Llama.cpp vs LM Studio on gaming PC

Posted by EaZyRecipeZ@reddit | LocalLLaMA | View on Reddit | 8 comments

Here is my experience, I've been using LM Studio with RTX 5080 and 64GB RAM using Windows 11. I'm very happy with LM Studio except the speed. I installed Windows WSL and compiled Llama.cpp. After playing with Gemma 4 26B Q8 and Qwen 3 Coder Next unsloth Q4 with Llama.cpp, I'm getting double the speed compared to LM Studio. I wish LM Studio provided the same speed, but unfortunately, it doesn’t.

[-]

Kyuiki@reddit

My experience is similar with a 4090. But I repurposed my old gaming PC (just went all in on a new build before prices get worst) and switched over to Linux + llama.cpp from Windows + LM Studio.

What I noticed with Gemma 4 31B is that the model crashes less. The TTFT is consistent and faster. I went from 6 t/s to like 16 t/s sometimes faster. I also don’t see the rare times where the model gets stuck a prompt process 0.0% or indefinitely.

It just runs so much better. I thought it was switching to Linux and removing windows bloat but your post makes it seem like it’s llama.cpp itself that runs better and I’m seeing that too!

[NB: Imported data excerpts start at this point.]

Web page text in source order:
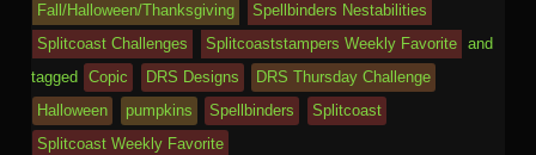
Fall/Halloween/Thanksgiving
Spellbinders Nestabilities
Splitcoast Challenges
Splitcoaststampers Weekly Favorite
and
tagged
Copic DRS Designs
DRS Thursday Challenge
Halloween
pumpkins Spellbinders
Splitcoast
Splitcoast Weekly Favorite

I’m going to try installing llama.cpp on my gaming PC (5090) and route to it during non-gaming times. Then to the 4090 when in gaming mode, before inference seemed so fast on the 5090. Roughly 10 t/s faster using the same model and parameters. I bet it will be blazing fast outside of LM studio.

[-]

Sabin_Stargem@reddit

Try using KoboldCPP. It has a GUI, and incorporates LlamaCPP as the backend.

[-]

Southern-Chain-6485@reddit

You can use llama.cpp natively in windows

[-]

EaZyRecipeZ@reddit (OP)

Hmmm, I didn't know. Do you have a link?

[-]

Southern-Chain-6485@reddit

Go to the releases page https://github.com/ggml-org/llama.cpp/releases/tag/b8808 and there you have the releases for windows. Pick the cuda versions (download both the "windows x64 cuda 13 and the cuda 13 dll) and extract them somewhere, and you're good to go

[-]

EaZyRecipeZ@reddit (OP)

Thanks, works great. I don't know how I missed it. Wasted 20 minutes installing WSL and compiling cudatoolkit, llama.cpp.

[-]

PaceZealousideal6091@reddit

You can compile it and run in Windows natively as well. Use clang or msvc.

[-]

traveddit@reddit

I have an rtx 5080 in a windows 11 machine and I used wsl2 and vLLM and found good results. You should try it out with NVFP4 quant models if you're looking for speed on your card.